Saskatoon Mayor Don Atchison may have topped that craziness, however, when he issued a dress code for visitors to his office.

"I've always said, 'Casual dress, casual thoughts,' " explained Atchison, who also runs a men's clothing store. He later rescinded the idea.

Also in the running is Montreal Mayor Gerald Tremblay, who in addition to reportedly hiring 55 advisers and once foiling a mugger, made headlines in 2002 when he demanded the bilingual version of O Canada be sung at the Grey Cup game in Edmonton.

"Honestly," said Tremblay. "We're in Canada."

DeCicco knows of Mercer -- "I think I met him at the comedy awards (in London) last year. He's kind of a short guy?" -- but is baffled about why she's on the list.

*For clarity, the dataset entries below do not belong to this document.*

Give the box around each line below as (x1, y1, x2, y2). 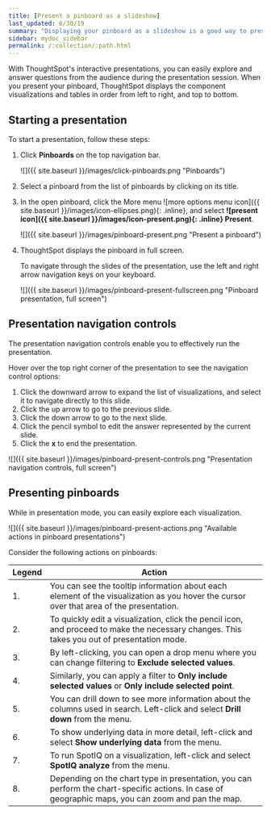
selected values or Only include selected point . (49, 679, 235, 691)
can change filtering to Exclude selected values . (49, 657, 236, 668)
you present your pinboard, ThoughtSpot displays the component (8, 81, 226, 91)
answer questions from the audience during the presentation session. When (8, 73, 261, 82)
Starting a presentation (8, 113, 127, 127)
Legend (12, 566, 43, 578)
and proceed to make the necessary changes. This (49, 623, 242, 634)
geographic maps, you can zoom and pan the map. (49, 792, 243, 804)
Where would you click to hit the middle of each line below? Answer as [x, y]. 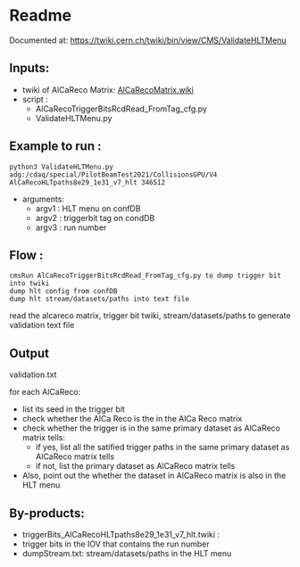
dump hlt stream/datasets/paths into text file [100, 300]
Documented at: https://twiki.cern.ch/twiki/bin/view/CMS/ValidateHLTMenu [148, 40]
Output [29, 353]
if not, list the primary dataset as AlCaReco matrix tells [135, 466]
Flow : [26, 255]
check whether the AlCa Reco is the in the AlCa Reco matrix [132, 419]
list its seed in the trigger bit [73, 409]
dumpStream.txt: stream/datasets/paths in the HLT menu [127, 553]
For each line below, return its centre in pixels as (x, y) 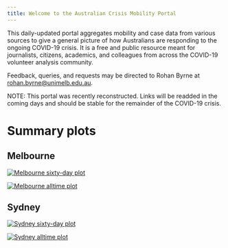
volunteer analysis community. (50, 62)
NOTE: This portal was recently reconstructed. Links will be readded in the (112, 96)
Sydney (24, 207)
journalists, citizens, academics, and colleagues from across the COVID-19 (113, 55)
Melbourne (31, 156)
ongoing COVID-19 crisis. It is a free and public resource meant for (101, 47)
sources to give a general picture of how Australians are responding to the (112, 40)
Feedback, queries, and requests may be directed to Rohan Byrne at (104, 75)
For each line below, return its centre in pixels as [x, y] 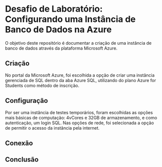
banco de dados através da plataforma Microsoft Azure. [61, 48]
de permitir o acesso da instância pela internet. [52, 128]
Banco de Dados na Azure [59, 30]
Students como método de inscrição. [42, 85]
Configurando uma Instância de [70, 19]
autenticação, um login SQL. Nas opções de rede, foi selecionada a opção [80, 123]
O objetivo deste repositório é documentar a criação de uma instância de [78, 43]
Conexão [19, 143]
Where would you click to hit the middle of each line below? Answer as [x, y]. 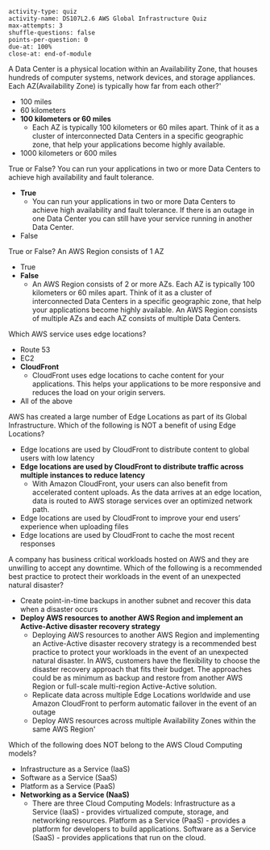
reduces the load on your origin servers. [99, 392]
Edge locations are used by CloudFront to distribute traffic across [132, 467]
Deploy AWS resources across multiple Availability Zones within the [144, 721]
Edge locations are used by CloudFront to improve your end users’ [130, 518]
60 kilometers [43, 110]
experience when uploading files [74, 527]
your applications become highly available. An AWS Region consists [145, 310]
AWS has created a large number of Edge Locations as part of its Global [128, 417]
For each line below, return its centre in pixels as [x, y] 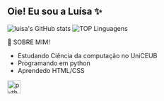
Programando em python [54, 63]
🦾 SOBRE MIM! [29, 42]
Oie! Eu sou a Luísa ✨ [55, 12]
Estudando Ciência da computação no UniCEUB [87, 55]
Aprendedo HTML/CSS [51, 70]
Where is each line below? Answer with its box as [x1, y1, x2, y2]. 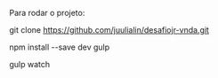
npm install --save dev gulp [9, 42, 110, 52]
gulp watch [9, 59, 51, 69]
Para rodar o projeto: [9, 8, 85, 18]
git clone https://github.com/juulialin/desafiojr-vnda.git [9, 25, 209, 35]
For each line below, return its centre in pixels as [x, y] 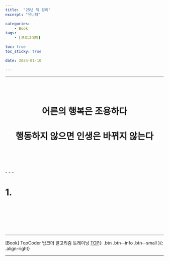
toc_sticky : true [23, 51]
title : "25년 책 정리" [28, 10]
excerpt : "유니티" [23, 15]
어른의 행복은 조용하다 [84, 111]
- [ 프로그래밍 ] [28, 38]
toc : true [16, 47]
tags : [11, 33]
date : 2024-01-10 [23, 60]
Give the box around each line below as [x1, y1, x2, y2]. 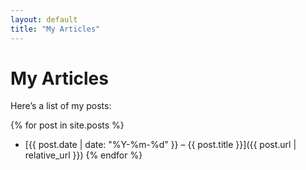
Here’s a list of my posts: [10, 100, 112, 112]
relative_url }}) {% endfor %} [24, 149, 143, 161]
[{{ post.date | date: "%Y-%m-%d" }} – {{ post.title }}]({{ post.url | [24, 139, 297, 151]
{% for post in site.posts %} [10, 119, 125, 131]
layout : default [10, 14, 78, 25]
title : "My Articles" [10, 24, 101, 34]
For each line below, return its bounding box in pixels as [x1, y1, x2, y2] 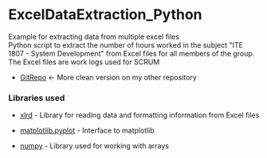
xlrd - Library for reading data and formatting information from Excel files [19, 110, 260, 120]
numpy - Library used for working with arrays [19, 141, 170, 151]
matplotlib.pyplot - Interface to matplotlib [19, 125, 155, 136]
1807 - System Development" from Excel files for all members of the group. [8, 48, 255, 58]
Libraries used [8, 92, 65, 103]
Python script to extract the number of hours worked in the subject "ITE [8, 40, 244, 49]
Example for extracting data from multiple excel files [8, 32, 179, 41]
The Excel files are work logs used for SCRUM [8, 57, 160, 67]
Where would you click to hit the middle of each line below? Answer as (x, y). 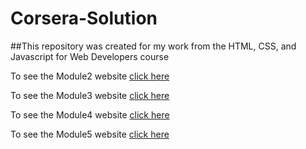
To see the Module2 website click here (90, 76)
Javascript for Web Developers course (90, 56)
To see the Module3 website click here (90, 95)
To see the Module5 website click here (90, 134)
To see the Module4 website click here (90, 114)
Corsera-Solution (84, 18)
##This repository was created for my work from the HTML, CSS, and (153, 46)
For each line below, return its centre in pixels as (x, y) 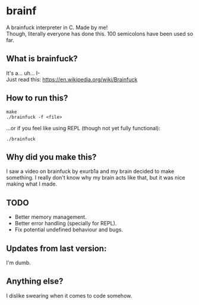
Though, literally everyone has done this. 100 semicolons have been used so (100, 33)
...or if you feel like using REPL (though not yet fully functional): (83, 128)
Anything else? (35, 282)
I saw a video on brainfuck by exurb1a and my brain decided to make (90, 171)
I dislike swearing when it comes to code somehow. (69, 295)
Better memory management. (51, 217)
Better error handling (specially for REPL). (66, 224)
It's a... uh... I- (23, 73)
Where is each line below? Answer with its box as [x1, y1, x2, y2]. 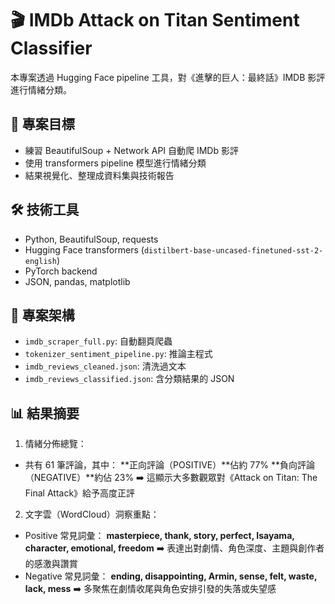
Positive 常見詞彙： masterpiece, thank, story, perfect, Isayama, [24, 530, 295, 542]
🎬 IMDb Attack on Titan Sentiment [10, 9, 300, 32]
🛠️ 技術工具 [10, 202, 80, 219]
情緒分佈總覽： [24, 438, 87, 450]
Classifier [10, 37, 93, 60]
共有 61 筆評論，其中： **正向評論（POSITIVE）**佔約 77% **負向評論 [24, 459, 316, 471]
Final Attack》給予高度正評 [24, 487, 136, 499]
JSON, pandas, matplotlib [24, 275, 131, 287]
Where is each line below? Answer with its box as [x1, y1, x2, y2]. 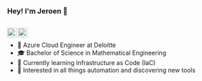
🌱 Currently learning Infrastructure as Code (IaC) [17, 59, 156, 67]
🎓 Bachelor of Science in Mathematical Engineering [17, 48, 167, 57]
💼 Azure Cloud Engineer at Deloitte [17, 41, 117, 49]
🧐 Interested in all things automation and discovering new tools [17, 66, 196, 75]
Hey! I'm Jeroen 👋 [7, 6, 68, 16]
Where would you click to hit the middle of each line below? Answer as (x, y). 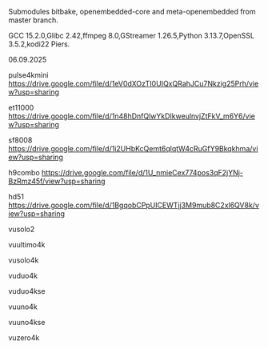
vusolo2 (22, 229)
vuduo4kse (27, 291)
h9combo (24, 172)
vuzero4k (24, 338)
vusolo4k (24, 260)
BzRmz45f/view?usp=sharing (57, 181)
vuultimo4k (27, 245)
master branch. (33, 20)
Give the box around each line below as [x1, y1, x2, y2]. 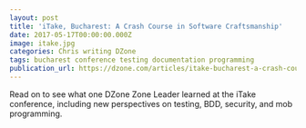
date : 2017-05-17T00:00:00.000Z [9, 30, 132, 39]
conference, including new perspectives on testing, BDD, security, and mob [9, 98, 293, 109]
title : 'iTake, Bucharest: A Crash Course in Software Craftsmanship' [9, 22, 283, 31]
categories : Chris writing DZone [9, 47, 137, 56]
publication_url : [9, 64, 76, 74]
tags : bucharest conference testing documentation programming [9, 55, 255, 64]
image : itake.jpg [9, 38, 76, 48]
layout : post [9, 13, 59, 23]
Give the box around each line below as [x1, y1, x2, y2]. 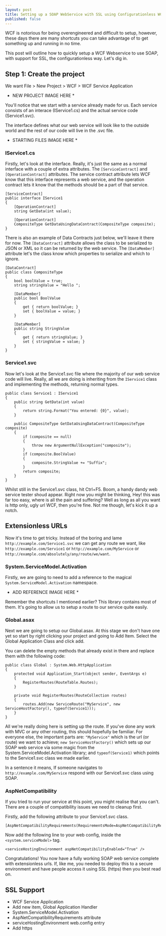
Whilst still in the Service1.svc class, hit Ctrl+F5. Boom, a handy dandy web [5, 486, 158, 492]
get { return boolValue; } [23, 304, 79, 310]
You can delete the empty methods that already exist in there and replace [5, 648, 155, 654]
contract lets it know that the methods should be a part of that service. [5, 182, 149, 188]
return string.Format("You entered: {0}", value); [23, 408, 129, 413]
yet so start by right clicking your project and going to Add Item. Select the [5, 633, 157, 639]
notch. [5, 507, 18, 513]
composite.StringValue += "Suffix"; [31, 460, 107, 465]
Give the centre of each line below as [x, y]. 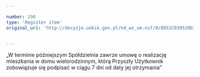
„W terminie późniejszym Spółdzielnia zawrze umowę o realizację [86, 55]
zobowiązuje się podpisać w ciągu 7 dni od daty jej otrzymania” [84, 68]
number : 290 [21, 17]
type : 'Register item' [34, 22]
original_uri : [24, 28]
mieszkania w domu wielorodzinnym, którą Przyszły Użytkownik [85, 61]
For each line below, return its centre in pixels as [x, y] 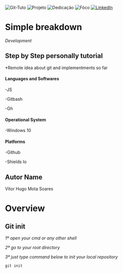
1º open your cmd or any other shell [41, 238]
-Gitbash [14, 99]
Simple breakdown [44, 27]
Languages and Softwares [32, 79]
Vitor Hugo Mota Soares [29, 189]
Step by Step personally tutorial [54, 56]
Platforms [15, 142]
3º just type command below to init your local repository [61, 257]
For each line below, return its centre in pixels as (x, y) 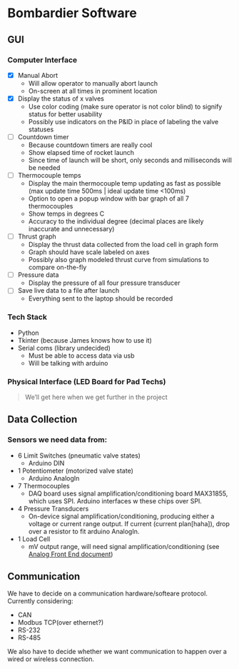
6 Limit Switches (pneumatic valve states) (79, 456)
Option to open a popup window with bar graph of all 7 (108, 198)
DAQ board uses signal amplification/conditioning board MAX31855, (128, 493)
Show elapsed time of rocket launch (81, 153)
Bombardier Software (72, 13)
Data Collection (42, 419)
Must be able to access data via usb (81, 356)
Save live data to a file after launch (68, 291)
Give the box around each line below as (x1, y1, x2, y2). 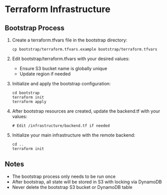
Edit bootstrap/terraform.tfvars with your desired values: (12, 56, 130, 62)
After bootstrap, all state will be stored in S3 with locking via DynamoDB (12, 178, 162, 185)
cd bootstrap (12, 90, 40, 95)
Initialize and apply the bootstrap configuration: (12, 81, 111, 86)
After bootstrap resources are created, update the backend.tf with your (12, 108, 160, 114)
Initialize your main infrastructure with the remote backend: (12, 132, 136, 138)
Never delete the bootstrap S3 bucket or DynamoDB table (12, 184, 133, 190)
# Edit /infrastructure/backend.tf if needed (12, 123, 110, 128)
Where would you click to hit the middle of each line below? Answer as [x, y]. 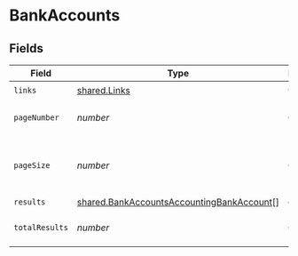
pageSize [32, 165]
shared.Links [103, 90]
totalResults [41, 228]
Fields [27, 48]
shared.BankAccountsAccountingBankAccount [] [178, 202]
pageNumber [36, 118]
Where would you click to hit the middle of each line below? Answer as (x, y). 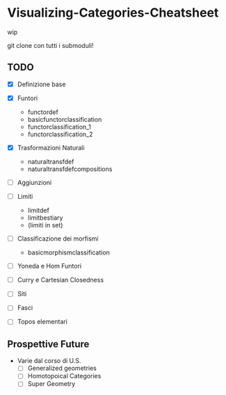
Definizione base (41, 84)
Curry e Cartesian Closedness (60, 280)
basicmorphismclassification (68, 252)
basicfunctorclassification (65, 119)
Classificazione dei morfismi (58, 239)
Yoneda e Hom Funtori (49, 266)
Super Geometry (51, 384)
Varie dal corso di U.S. (49, 361)
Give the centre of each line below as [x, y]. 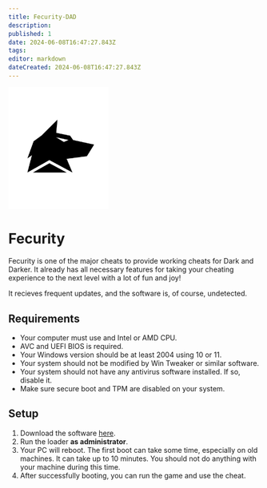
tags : [17, 51]
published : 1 [30, 34]
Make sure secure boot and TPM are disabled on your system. [122, 389]
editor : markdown [37, 59]
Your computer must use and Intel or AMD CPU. [98, 338]
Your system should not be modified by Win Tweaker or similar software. [139, 363]
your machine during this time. [70, 466]
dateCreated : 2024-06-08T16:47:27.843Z [75, 68]
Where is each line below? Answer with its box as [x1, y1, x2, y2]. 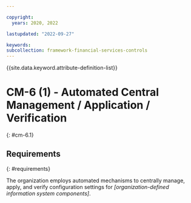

On the plus side, DeCicco did oversee the adoption of the city's new slogan, "All mixed up," which was designed to showcase our cultural diversity but, well, doesn't.

But that's just not crazy enough. To be honest, DeCicco is consistently rational -- too rational, in fact. And that's got to stop.

"I really don't know what to make of all this," she said, giving an earnest, decidedly uncrazy thumbs-up to one opponent.

"If I'm a finalist with Hazel McCallion, I'm in good company because I really admire her."

But if DeCicco wants to win this contest, she's going to have to torque up her crazy quotient. Here are some suggestions:

- Hairdo: The mayor needs something radical here. Maybe she can borrow a page from bald mayoral candidate Ivan Kasiurak and shave her head.

- Tattoos: As far as I know, DeCicco's skin has never felt the inker's sting. I think a tree -- symbolic of the Forest City -- gracing her midriff might work.

- Mime: As a former radio reporter, DeCicco is graced with the gift of gab. I think a month-long vow of silence would grab attention.

- Searing honesty: Telling everyone what she really thinks about fractious city councillors and managers might be her trump card. It's a downright crazy idea, I know. But if we're going to win this thing, we have to pull out all the stops.